Research & Efficacy
Scholar Ridgeis built on published learning science — and we're honest about what we have proven, what we're measuring now, and what we haven't shown yet.
Where we stand on evidence
Education research is rated on four tiers (the U.S. ESSA framework): a randomized trial (strongest), a matched-comparison study, a controlled correlational study, and “demonstrates a rationale” — a design built on existing research with a study underway.
Scholar Ridgeis at that fourth tier today: every core design choice rests on well-established research (below), and our first pre/post outcomes pilot is underway. We will not describe ourselves as “proven” until we have published the data to back it.
Our theory of action
The simple chain from what we do to the growth we expect — and measure.
Adaptive placement, mastery lessons with worked examples, a guiding AI tutor, structured phonics, and unlimited practice.
Each piece maps to a proven mechanism: explicit instruction, gradual release, retrieval, spacing, and immediate feedback.
Measurable growth in a child's mastery and placement level over weeks of consistent use.
The research behind the design
Each design choice is tied to a specific, published line of evidence.
Structured phonics (the science of reading)
What we do: K–2 reading is taught with explicit, systematic, cumulative phonics — real recorded speech sounds, blending, and decodable words — not guessing from pictures.
The evidence: Systematic phonics is one of the most strongly evidenced practices in education (National Reading Panel, 2000; What Works Clearinghouse). It is the core of structured literacy.
Gradual release (I do · we do · you do)
What we do: Sage, our AI tutor, models the method first, works a step with the child, then hands it over — and stops one step short so the child finishes it. It guides; it never gives the answer.
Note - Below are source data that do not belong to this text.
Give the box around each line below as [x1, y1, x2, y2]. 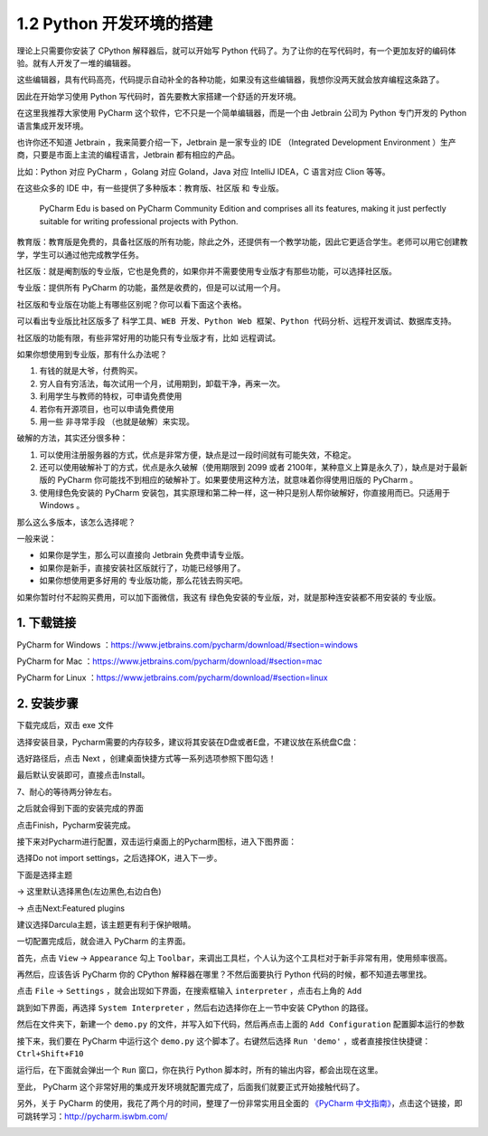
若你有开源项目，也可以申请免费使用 [39, 403, 174, 414]
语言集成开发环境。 [16, 120, 89, 131]
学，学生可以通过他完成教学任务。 [16, 249, 144, 260]
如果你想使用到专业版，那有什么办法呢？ [16, 348, 167, 359]
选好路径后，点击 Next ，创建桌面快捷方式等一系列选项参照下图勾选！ [16, 753, 277, 763]
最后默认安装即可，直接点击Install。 [16, 770, 150, 781]
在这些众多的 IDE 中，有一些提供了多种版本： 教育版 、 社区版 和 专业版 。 [16, 183, 285, 194]
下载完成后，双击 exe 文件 [16, 720, 115, 731]

The evidence: The gradual release of responsibility model (Pearson & Gallagher, 1983) is a long-established framework for moving a learner from supported to independent work.
Mastery-based progression
What we do: Lessons teach a skill to mastery with worked examples before practice, and a child can keep getting fresh problems until the skill sticks.
The evidence: Mastery learning produces large gains over conventional instruction when feedback and correction are built in (Bloom, 1984).
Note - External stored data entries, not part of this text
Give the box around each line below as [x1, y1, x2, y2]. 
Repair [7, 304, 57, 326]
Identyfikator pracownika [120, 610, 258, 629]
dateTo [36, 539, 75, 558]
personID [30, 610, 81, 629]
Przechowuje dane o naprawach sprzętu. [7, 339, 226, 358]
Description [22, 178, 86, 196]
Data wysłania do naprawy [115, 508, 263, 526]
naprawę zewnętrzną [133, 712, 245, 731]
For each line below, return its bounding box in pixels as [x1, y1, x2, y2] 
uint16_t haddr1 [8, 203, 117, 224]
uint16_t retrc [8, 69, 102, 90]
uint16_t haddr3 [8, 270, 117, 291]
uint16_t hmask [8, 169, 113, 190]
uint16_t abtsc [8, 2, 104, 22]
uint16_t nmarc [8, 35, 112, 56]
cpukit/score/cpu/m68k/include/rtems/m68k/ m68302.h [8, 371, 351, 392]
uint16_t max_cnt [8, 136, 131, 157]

Retrieval & spaced practice
What we do: Unlimited practice generates a new problem on demand, and skills resurface over time rather than being taught once and dropped.
The evidence: Repeated retrieval and spacing improve long-term retention far more than re-reading (Roediger & Karpicke, 2006).
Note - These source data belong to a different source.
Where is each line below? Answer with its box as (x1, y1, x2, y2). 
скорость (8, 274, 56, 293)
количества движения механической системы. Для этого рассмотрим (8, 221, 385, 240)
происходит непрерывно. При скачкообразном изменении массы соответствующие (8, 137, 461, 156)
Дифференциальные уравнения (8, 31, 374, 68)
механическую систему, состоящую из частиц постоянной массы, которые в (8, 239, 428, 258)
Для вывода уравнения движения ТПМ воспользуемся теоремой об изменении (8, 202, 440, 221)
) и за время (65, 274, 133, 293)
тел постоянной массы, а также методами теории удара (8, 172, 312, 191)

Adaptivity & immediate feedback
What we do: An adaptive placement check meets each child at their level, and every question gives instant, specific feedback a child can act on.
The evidence: Targeted instruction at the right level and timely, specific feedback are consistently among the highest-impact instructional moves (Hattie & Timperley, 2007).
How we measure outcomes
Scholar Ridge measures growth from real use, not surveys:
- 1. A child takes an adaptive placement check — this is their baseline.
- 2. They learn through mastery lessons and practice over a defined window.
- 3. They take a comparable check again — the re-assessment — and we compute the change.
Families opt in before any of their child's progress is included in research, and all reported figures are anonymized and aggregated. We plan to have the analysis of our first pilot reviewed by an independent third party before publishing.
First pilot — in progress
Our first pre/post outcomes pilot is running now. When it's complete we'll publish the results here — the average growth, the sample size, the method, and the limitations — whatever the data shows. We report what we measure, and only what we measure.
What we're honest about
- • We have not yet run a randomized controlled trial, so we don't claim “proven to raise reading levels.” Our current evidence is a research-based design (ESSA Tier 4) with a pilot underway.
- • Lessons are AI-generated and machine-verified for correctness; they are not a substitute for an accredited school or a clinician's evaluation.
- • A pre/post pilot without a control group shows growth, not proof of cause. We label it that way.
References: National Reading Panel (2000); Pearson & Gallagher (1983); Bloom (1984); Roediger & Karpicke (2006); Hattie & Timperley (2007); U.S. ESSA evidence tiers (IES What Works Clearinghouse).